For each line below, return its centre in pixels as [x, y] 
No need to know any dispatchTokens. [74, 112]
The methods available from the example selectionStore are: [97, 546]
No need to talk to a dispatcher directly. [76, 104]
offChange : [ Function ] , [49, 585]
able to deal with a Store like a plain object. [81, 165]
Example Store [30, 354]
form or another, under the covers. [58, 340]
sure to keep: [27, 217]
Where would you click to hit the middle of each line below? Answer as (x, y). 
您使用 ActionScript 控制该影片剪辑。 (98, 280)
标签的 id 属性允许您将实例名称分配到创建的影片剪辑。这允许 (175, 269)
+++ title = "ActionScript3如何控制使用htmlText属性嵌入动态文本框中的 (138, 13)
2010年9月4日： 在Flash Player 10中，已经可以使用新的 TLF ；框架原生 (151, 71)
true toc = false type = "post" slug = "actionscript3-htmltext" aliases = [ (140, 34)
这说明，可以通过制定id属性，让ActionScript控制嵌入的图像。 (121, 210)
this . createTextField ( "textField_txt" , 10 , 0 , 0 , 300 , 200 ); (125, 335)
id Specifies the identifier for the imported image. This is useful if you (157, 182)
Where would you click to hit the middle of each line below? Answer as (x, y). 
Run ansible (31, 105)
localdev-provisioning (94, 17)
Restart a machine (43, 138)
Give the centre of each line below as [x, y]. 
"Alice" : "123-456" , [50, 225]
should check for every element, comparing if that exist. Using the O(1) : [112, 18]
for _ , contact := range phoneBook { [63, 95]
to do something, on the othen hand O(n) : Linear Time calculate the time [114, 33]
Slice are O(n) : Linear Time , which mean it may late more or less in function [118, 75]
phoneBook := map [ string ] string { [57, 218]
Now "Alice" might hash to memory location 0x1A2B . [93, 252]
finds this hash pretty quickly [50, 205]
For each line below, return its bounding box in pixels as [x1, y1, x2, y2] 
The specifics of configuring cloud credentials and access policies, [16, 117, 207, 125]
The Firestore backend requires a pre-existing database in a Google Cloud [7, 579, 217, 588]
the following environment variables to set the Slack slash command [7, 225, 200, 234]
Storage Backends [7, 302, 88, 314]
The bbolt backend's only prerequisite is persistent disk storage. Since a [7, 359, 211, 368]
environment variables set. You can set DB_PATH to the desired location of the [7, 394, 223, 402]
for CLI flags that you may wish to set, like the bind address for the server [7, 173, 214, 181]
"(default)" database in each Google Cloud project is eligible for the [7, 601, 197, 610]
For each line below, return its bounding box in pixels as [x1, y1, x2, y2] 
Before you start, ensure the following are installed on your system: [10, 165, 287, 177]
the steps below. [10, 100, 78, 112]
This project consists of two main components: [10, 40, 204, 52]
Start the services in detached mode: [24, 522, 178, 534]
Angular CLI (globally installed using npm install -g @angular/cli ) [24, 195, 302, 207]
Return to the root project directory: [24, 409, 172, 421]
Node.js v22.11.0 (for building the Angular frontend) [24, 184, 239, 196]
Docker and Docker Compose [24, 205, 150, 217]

> _PROBLEM TO WORK ON_: Write out all of the records above exactly as they appear.

> _ANSWER SECTION_:
For each line below, return its centre in pixels as [x, y] 
No need to know any dispatchTokens. [74, 112]
The methods available from the example selectionStore are: [97, 546]
No need to talk to a dispatcher directly. [76, 104]
offChange : [ Function ] , [49, 585]
able to deal with a Store like a plain object. [81, 165]
Example Store [30, 354]
form or another, under the covers. [58, 340]
sure to keep: [27, 217]
Where would you click to hit the middle of each line below? Answer as (x, y). 
您使用 ActionScript 控制该影片剪辑。 (98, 280)
标签的 id 属性允许您将实例名称分配到创建的影片剪辑。这允许 (175, 269)
+++ title = "ActionScript3如何控制使用htmlText属性嵌入动态文本框中的 (138, 13)
2010年9月4日： 在Flash Player 10中，已经可以使用新的 TLF ；框架原生 (151, 71)
true toc = false type = "post" slug = "actionscript3-htmltext" aliases = [ (140, 34)
这说明，可以通过制定id属性，让ActionScript控制嵌入的图像。 (121, 210)
this . createTextField ( "textField_txt" , 10 , 0 , 0 , 300 , 200 ); (125, 335)
id Specifies the identifier for the imported image. This is useful if you (157, 182)
Where would you click to hit the middle of each line below? Answer as (x, y). 
Run ansible (31, 105)
localdev-provisioning (94, 17)
Restart a machine (43, 138)
Give the centre of each line below as [x, y]. 
"Alice" : "123-456" , [50, 225]
should check for every element, comparing if that exist. Using the O(1) : [112, 18]
for _ , contact := range phoneBook { [63, 95]
to do something, on the othen hand O(n) : Linear Time calculate the time [114, 33]
Slice are O(n) : Linear Time , which mean it may late more or less in function [118, 75]
phoneBook := map [ string ] string { [57, 218]
Now "Alice" might hash to memory location 0x1A2B . [93, 252]
finds this hash pretty quickly [50, 205]
For each line below, return its bounding box in pixels as [x1, y1, x2, y2] 
The specifics of configuring cloud credentials and access policies, [16, 117, 207, 125]
The Firestore backend requires a pre-existing database in a Google Cloud [7, 579, 217, 588]
the following environment variables to set the Slack slash command [7, 225, 200, 234]
Storage Backends [7, 302, 88, 314]
The bbolt backend's only prerequisite is persistent disk storage. Since a [7, 359, 211, 368]
environment variables set. You can set DB_PATH to the desired location of the [7, 394, 223, 402]
for CLI flags that you may wish to set, like the bind address for the server [7, 173, 214, 181]
"(default)" database in each Google Cloud project is eligible for the [7, 601, 197, 610]
For each line below, return its bounding box in pixels as [x1, y1, x2, y2] 
Before you start, ensure the following are installed on your system: [10, 165, 287, 177]
the steps below. [10, 100, 78, 112]
This project consists of two main components: [10, 40, 204, 52]
Start the services in detached mode: [24, 522, 178, 534]
Angular CLI (globally installed using npm install -g @angular/cli ) [24, 195, 302, 207]
Return to the root project directory: [24, 409, 172, 421]
Node.js v22.11.0 (for building the Angular frontend) [24, 184, 239, 196]
Docker and Docker Compose [24, 205, 150, 217]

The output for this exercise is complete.